It was an impenetrable fortress, but somehow Wallander would have to force his way in. Ström was dead, but he could not be blamed for that. Nor could he be held responsible for the murder of Sten Torstensson. Wallander’s guilt was different in kind, a feeling that he was going to let his side down once again, and when he could very well be on the brink of solving the case.

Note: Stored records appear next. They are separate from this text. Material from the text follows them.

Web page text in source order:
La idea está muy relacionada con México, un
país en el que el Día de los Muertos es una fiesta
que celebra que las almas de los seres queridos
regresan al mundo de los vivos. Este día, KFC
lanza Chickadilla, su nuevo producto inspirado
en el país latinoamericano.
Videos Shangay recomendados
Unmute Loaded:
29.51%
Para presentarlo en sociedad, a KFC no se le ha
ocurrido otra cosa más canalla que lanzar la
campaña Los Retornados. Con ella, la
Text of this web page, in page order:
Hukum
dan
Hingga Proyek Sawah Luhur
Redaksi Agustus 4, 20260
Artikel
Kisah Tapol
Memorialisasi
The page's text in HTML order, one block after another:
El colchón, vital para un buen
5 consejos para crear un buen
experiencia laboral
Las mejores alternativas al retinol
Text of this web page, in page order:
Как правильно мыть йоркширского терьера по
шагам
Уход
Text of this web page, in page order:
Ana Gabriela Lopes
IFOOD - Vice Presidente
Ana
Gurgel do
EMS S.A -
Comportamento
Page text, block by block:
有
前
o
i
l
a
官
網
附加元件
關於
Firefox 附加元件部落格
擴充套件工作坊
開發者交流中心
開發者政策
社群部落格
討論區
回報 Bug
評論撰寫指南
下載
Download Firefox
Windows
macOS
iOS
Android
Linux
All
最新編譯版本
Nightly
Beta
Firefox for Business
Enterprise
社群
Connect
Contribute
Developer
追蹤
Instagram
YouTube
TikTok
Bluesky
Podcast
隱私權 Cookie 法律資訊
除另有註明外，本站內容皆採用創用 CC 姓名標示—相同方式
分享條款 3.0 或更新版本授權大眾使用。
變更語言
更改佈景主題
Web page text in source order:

There had to be a limit to what they were capable of doing, in spite of everything. They could not simply shoot him, a Ystad detective who was only doing his job. Then again, perhaps these people did not recognize any limits at all. He tried to unravel that conundrum, but he could not. Instead, he started making his way around to the back of the castle, a side of the building he had never seen. It took him ten whole minutes, despite walking briskly—not only because he was afraid, but also because he was so cold. He could not stop shivering. At the back of the castle was a half-moon-shaped terrace jutting out into the grounds. The left side of the terrace was in shadow: some of the hidden spotlights must have stopped working. There were stone steps from the terrace down onto the lawn. He ran as fast as he could until he was in the shadows again. He crept up the steps, his flashlight in one hand and his radio in the other. The pistol was in his pants pocket.

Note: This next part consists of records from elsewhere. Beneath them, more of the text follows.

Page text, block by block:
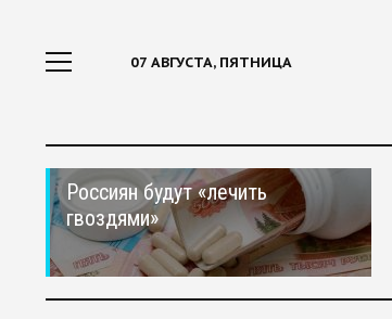
07 АВГУСТА, ПЯТНИЦА
Россиян будут «лечить
гвоздями»
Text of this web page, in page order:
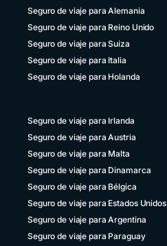
República Dominicana
Uruguay
+598 4 135983937
Seguro de viaje para Alemania
Seguro de viaje para Reino Unido
Seguro de viaje para Suiza
Seguro de viaje para Italia
Seguro de viaje para Holanda
Seguro de viaje para Irlanda
Seguro de viaje para Austria
Seguro de viaje para Malta
Seguro de viaje para Dinamarca
Seguro de viaje para Bélgica
Seguro de viaje para Estados Unidos
Seguro de viaje para Argentina
Seguro de viaje para Paraguay
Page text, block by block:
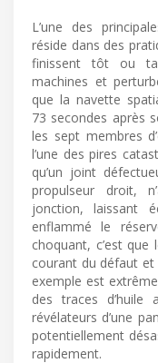
L’une des
réside dans des
finissent tôt ou
machines et
que la navette
73 secondes après
les sept membres
l’une des pires
qu’un joint
propulseur droit,
jonction, laissant
enflammé le
choquant, c’est
courant du défaut et
exemple est
des traces
révélateurs d’une
potentiellement
rapidement.
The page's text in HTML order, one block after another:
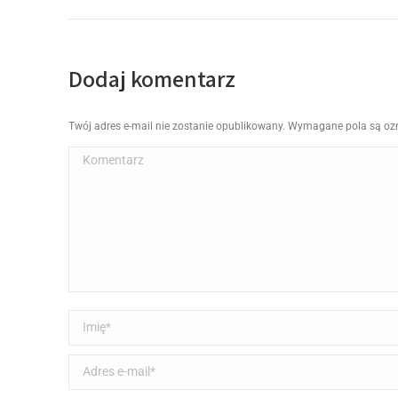
Dodaj komentarz
Twój adres e-mail nie zostanie opublikowany. Wymagane pola są
Komentarz
Imię *
Adres e-mail *
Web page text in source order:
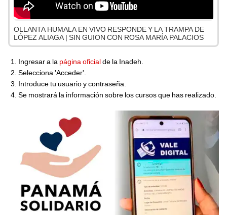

Suddenly he stopped dead and listened. What had he heard? It was one of his internal alarms going off. Something’s wrong, he thought. But what? He pricked up his ears, but he could hear nothing apart from the wind coming and going. Something to do with the light, he thought. I’m being drawn toward the shadows, and they are lying in wait for me.
When the penny dropped and he realized he had been tricked, it was too late. He turned to go back down the steps, but was blinded by a dazzling white light shining straight into his face. He had been lured into the shadowy trap, and now it had sprung. He held the hand holding the radio over his eyes to keep out the light, but at the same time he felt himself being grabbed from behind. He tried to fight his way free, but it was too late. His head exploded and everything went black.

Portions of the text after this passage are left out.